Dan Lahav: For some of the attacks we may be able to detect that, but that’s still a very big open question. I’d say our approach in which we’re trying to pioneer around security research, which is actually work from the outside in. So that would be putting the models in high fidelity, realistic environments that would push them to the limits. And in these environments, you’re recording pretty much everything that’s happening in the background. So that would be both the internals of the model, like the neural net, but also interactions of the model with the environment or the AI system with the environment.

And it actually allows you, by this recording, to play around with using all of this data to create, firstly, a mapping of how it even looks like when an attack is happening, whether you’re trying to attack a model or using the model to attack a target. And then based on that, taking up classifiers. And I think just like a key thing at least around where we are right now in security, and a key realization is while understanding the internals of a model is ultimately going to be important to fully solve the field, we can make a lot of progress just by understanding that something is not right, even if we don’t have full, crisp, full understanding of just the internals and what’s going on there.

And also in these environments, the other nice thing is you can insert or remove defenses to see if they’re effective. So think about a situation where the question that I’m trying to ask is whether a model is going to be able to evade a detection from an antivirus. This is a core security question. If models are going to be able to do that in enterprises, this is an issue because they’re going to be able to scheme and do malicious things and just harm security processes without anyone noticing.

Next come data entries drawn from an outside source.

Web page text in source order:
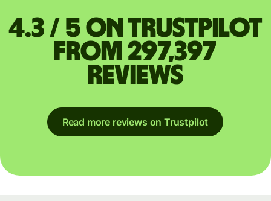
4.3 / 5 on Trustpilot
from 297,397
reviews
Read more reviews on Trustpilot
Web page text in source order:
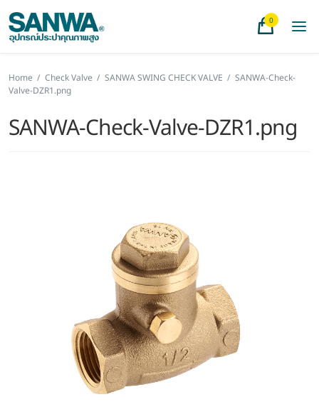
0
Home / Check Valve / SANWA SWING CHECK VALVE / SANWA-Check-
Valve-DZR1.png
SANWA-Check-Valve-DZR1.png
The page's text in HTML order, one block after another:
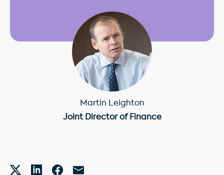
Martin Leighton
Joint Director of Finance

And in specific environments we see that this is actually possible. Models are able to do that. We were able to show how a model was able to take out Windows Defender, the real Windows Defender—in a toy environment, granted, but real Windows Defender. But that kind of research, when you’re putting a model in an environment and recording a lot of stuff both internally and externally allows you to play with these parameters to ask a question of A) should I change something on the model itself in order to understand that something bad is happening? But also take a different approach, which is agnostic to that, and say should I alter something in the defense in order to make sure it’s more resilient?

So I think our view is that for the long run, for the vision of the field, we do need to solve problems such as mechinterp in order to also solve issues in security, which also shows how different problems in AI are just changing the core of just so many different fields. Security itself may just be reframed to an issue of reliability and control in the near future, not just classic traditional security. And drawing an analogy to the human brain, we still don’t have a proper understanding of our own mechinterps like the neural net in my head. That being said, we were able to create very powerful mitigations, you know, and just solutions to multiple problems that we’re experiencing as humans in our lives just by being observational on how we’re interacting with the environment or just understanding smaller parts of the inner parts of the system.

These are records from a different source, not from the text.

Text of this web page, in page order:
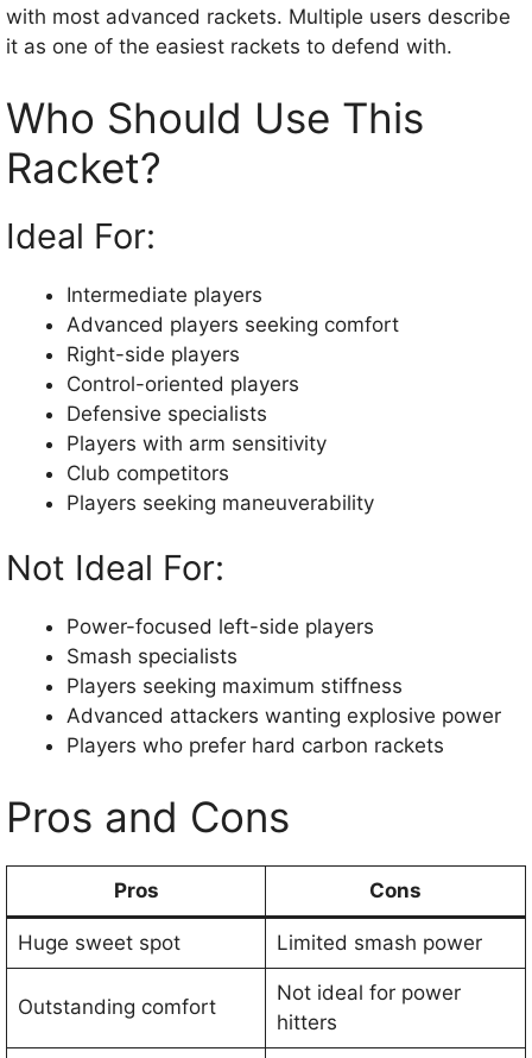
with most advanced rackets. Multiple users describe
it as one of the easiest rackets to defend with.
Who Should Use This
Racket?
Ideal For:
Intermediate players
Advanced players seeking comfort
Right-side players
Control-oriented players
Defensive specialists
Players with arm sensitivity
Club competitors
Players seeking maneuverability
Not Ideal For:
Power-focused left-side players
Smash specialists
Players seeking maximum stiffness
Advanced attackers wanting explosive power
Players who prefer hard carbon rackets
Pros and Cons
Pros Cons
Huge sweet spot Limited smash power
Outstanding comfort
Not ideal for power
hitters

Real-World AI Security Simulations

Sonya Huang: I love that framing. You said something scary to me that the models are capable of taking out Windows Defender in your simulation environments. Can you share more about how that even happened?

Dan Lahav: Yeah. So just to be clear, it’s AI. It happened in a toy environment, you know, it’s a controlled setup simulation. That’s not to say that everyone that is using Windows Defender now should just be scared of an outcome like that. So I just want to make sure that Microsoft is not going to sue Sequoia for just taking down the stock. You can think about a network—so it’s a network simulation. So think about a network environment. Just to simplify, imagine the network environment that you have in your enterprise, in your work, in your home, the Sequoia network, for example, your phones, your laptops are connected into this network environment that you’re using.

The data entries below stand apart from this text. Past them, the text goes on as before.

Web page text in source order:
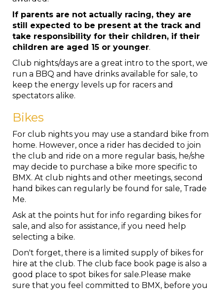
If parents are not actually racing, they are
still expected to be present at the track and
take responsibility for their children, if their
children are aged 15 or younger.
Club nights/days are a great intro to the sport, we
run a BBQ and have drinks available for sale, to
keep the energy levels up for racers and
spectators alike.
Bikes
For club nights you may use a standard bike from
home. However, once a rider has decided to join
the club and ride on a more regular basis, he/she
may decide to purchase a bike more specific to
BMX. At club nights and other meetings, second
hand bikes can regularly be found for sale, Trade
Me.
Ask at the points hut for info regarding bikes for
sale, and also for assistance, if you need help
selecting a bike.
Don't forget, there is a limited supply of bikes for
hire at the club. The club face book page is also a
good place to spot bikes for sale.Please make
sure that you feel committed to BMX, before you

And the AI there was a storage bot, so it had access to the organizational file in order to be a helpful storage bot. For example, just scan some of the organizational files such that it can summarize some of the inputs. Like you’re doing it all of the time when you’re interacting with files that you’re having just like access to a file and you’re asking, “Give me a summary of these four things. What’s common between these documents? What’s not common between these documents?”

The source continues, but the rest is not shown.